Hell and the Duration of Punishment

 

I am here, Paul

I merely want to say that I was present at the church tonight and listened to the preacher tell his congregation what he didn't know about hell. What he said, in many particulars, was untrue; however, it was pleasing to hear him tell his people that there was no physical suffering, although he didn't explain to them why there could be no such suffering.

I mean that no spirit, when he goes into hell, carries with him his physical body, or any other body that has such substance that would be affected by fire and brimstone and the other unreasonable things that the churches have for so many years taught and terrified their members with, and as a consequence, caused them to believe that the Father is such a "cruel" and "wrathful" Father, demanding that His "cravings for satisfaction" be supplied by the sizzling of the bodies of His children in fire. No, this damnable doctrine is not true, and I am glad to see that the churches are ceasing to believe it or teach it!

But the doctrine that the preacher taught is quite as bad, and as useless as the former, for the reason that punishment of sinners and those who are out of harmony with God, is a fact which they all will realize when they come to the spirit world. With that being so, to teach that this punishment is everlasting is as harmful as the one that I first mentioned.

How strange that preachers and teachers will try to cause their people and listeners to believe that God is such a wrathful and vindictive being, having less love and mercy than the most wicked earthly father has for his children! It is so very deplorable that these supposed instructors of what God is, should make such attempts to blaspheme Him, completely disregarding His Great Qualities of love and tenderness, and His desire that all His children become happy.

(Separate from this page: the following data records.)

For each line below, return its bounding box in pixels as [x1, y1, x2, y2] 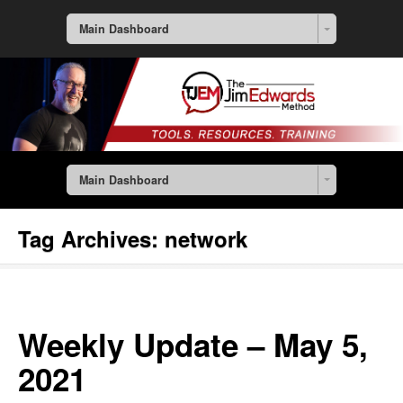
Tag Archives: [18, 223, 165, 255]
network [165, 223, 247, 255]
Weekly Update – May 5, [18, 322, 368, 368]

Oh, I tell you that these preachers will have a woeful sin to answer for when they come to an accounting! And this will not be at the "great judgment day," as they teach, but will be just as soon as they enter spirit life and realize the great harm that they have done to many who have followed them in their teachings. And they will realize that awful result very soon after their entrance into the spirit world.

For they will have come to them, as clouds of witnesses, the spirits of those who were under their instructions on earth, bringing with them all the evidence of the results of their erroneous beliefs and the stains of this great sin of blasphemy.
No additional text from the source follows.